# Wheel Size for Auto X ???



## 3L3M3NT (Jun 18, 2008)

I'm having a hard time deciding between a 17" wheel and a 18" wheel for Auto X and Track days. I'm looking at getting a lightweight set of wheels and can't make up my mind which one to go with.
My options.
17" OZ Superleggeras 8" width weighs 15.9 #'s
17" OZ Ultraleggeras 8" width weighs 17.0 #'s
18" OZ Superleggeras 8" width weighs 17.6 #'s
18" OZ Ultraleggeras 8" width weighs 18.6 #'s
My main concern is weight as you can see, but I'm also worried about the risk of bending a rim on the way to or from an event, which has me leaning towards the 17" option. 
I have a set of 18" Aristos that I plan on using as Daily use rims, so in that respect a set of 18" Lightweight wheels would be nice, so that way in a pinch I could swap a tire if I needed to.
Please help me make up my mind


----------



## rex_racer (May 19, 2001)

*Re: Wheel Size for Auto X ??? (3L3M3NT)*

You should also consider the ability to replace the rim should something happen.

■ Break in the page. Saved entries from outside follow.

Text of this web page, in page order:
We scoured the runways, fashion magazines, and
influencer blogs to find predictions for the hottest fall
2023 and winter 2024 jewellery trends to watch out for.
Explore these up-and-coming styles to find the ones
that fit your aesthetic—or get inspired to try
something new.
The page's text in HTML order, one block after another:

Being that Superleggeras are harder to come by, I would lean away from them in either size.
Between 17 and 18 I would make my decision based upon what tire size I plan to run. Not too many grippy tires are available in wider sizes for the 18s so I am biased to the 17. 235/40 fits very well on the 17x8 and will shorten the gearing very generously. A 245/40 will provide excellent grip and still shorten the gearing a tad while still fitting very well on the 17x8.


----------



## 3L3M3NT (Jun 18, 2008)

*Re: Wheel Size for Auto X ??? (rex_racer)*


_Quote, originally posted by *rex_racer* »_You should also consider the ability to replace the rim should something happen. Being that Superleggeras are harder to come by, I would lean away from them in either size.
Between 17 and 18 I would make my decision based upon what tire size I plan to run. Not too many grippy tires are available in wider sizes for the 18s so I am biased to the 17. 235/40 fits very well on the 17x8 and will shorten the gearing very generously. A 245/40 will provide excellent grip and still shorten the gearing a tad while still fitting very well on the 17x8.

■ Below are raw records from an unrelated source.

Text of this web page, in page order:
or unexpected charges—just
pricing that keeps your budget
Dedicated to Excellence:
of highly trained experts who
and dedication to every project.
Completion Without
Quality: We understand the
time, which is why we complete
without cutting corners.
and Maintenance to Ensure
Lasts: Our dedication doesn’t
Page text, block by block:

So you would suggest I go with the 17" Ultraleggeras if I was going to be getting a set of Auto X. There is also a big difference in price on Tirerack between the 17" ($263) and 18" ($348) Ultraleggeras. If I did have to get a replacement rim it would also be cheaper to replace a 17" Ultraleggera than an 18" Ultraleggera. 
The thing is that I have the opportunity to purchase a set of 17" Superleggeras for $1,000 or so with tires. The set I'm talking about and they are Mint from what I was told. http://forums.vwvortex.com/zerothread?id=4570485 
I hear what you are saying about making sure I can get a replacement should I bent one or crack one god forbid. http://****************.com/smile/emthdown.gif 
As for tires size that I would want to run would be 225/40/18 or 225/45/17. I believe anything over a 225 tire width bumps you a class in SCCA???

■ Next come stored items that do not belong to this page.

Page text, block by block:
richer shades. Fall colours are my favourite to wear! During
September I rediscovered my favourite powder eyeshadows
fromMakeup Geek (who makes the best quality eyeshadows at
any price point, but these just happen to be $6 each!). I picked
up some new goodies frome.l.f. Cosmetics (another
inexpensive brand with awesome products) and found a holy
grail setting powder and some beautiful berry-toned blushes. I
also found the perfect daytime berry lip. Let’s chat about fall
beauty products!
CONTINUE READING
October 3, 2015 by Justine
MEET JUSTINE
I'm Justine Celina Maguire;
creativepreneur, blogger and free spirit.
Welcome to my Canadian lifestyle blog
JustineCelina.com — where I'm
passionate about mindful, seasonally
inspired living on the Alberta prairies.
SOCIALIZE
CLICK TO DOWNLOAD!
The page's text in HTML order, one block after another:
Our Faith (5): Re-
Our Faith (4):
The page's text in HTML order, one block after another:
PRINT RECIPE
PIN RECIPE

_Modified by 3L3M3NT at 11:32 PM 11-26-2009_


----------



## rex_racer (May 19, 2001)

*Re: Wheel Size for Auto X ??? (3L3M3NT)*

I am for the 17s soley for the reason of grippy street tire choice. If going 18 I would only do so if you are going to run a 285/30 R comp, but that requires a tremendous amount of fender and suspension work to clear properly, as well as a wider set of wheels.
If you are planning on tracking, one bad off, or one bad approach to a rumble strip can crack a rim, so I would not be purchasing a older wheel design that is no longer readily available for purchase.
Are you purchasing wheels for your MKIV VW? If so your bolt pattern is 5x100. The wheels on that Audi are 5x112.


----------



## 3L3M3NT (Jun 18, 2008)

*Re: Wheel Size for Auto X ??? (rex_racer)*


_Quote, originally posted by *rex_racer* »_I am for the 17s soley for the reason of grippy street tire choice. If going 18 I would only do so if you are going to run a 285/30 R comp, but that requires a tremendous amount of fender and suspension work to clear properly, as well as a wider set of wheels.
If you are planning on tracking, one bad off, or one bad approach to a rumble strip can crack a rim, so I would not be purchasing a older wheel design that is no longer readily available for purchase.
Are you purchasing wheels for your MKIV VW? If so your bolt pattern is 5x100. The wheels on that Audi are 5x112.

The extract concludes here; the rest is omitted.